• [Problem description]:
What lines of the data below include the word "with"? Report them by copying each.

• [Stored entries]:

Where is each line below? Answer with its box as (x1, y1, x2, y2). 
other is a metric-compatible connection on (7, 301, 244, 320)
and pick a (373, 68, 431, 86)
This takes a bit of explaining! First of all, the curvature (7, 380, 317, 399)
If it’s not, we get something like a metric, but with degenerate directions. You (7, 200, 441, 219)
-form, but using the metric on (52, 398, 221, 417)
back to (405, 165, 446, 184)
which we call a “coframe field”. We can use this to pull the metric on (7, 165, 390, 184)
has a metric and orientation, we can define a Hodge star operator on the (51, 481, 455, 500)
...
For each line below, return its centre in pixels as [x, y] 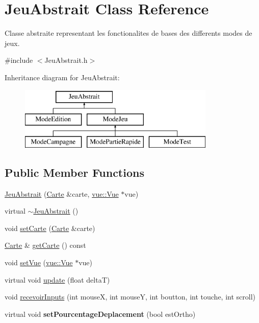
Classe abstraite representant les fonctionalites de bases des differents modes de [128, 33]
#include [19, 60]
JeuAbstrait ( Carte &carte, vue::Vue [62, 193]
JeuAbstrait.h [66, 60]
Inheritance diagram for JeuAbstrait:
---
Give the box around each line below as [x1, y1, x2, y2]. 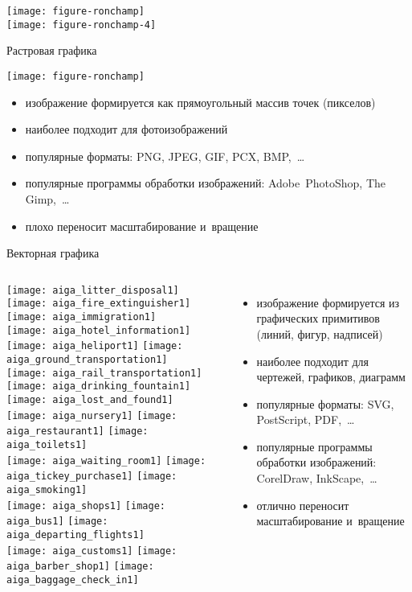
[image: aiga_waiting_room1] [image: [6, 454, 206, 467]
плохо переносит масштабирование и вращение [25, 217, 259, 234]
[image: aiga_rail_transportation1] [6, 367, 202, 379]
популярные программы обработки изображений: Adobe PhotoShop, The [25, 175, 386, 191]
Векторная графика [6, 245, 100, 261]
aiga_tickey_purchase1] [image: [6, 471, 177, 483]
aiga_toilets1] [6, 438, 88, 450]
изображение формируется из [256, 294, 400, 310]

• [Output]:
Where is each line below? Answer with its box as (x1, y1, x2, y2). 
If it’s not, we get something like a metric, but with degenerate directions. You (7, 200, 441, 219)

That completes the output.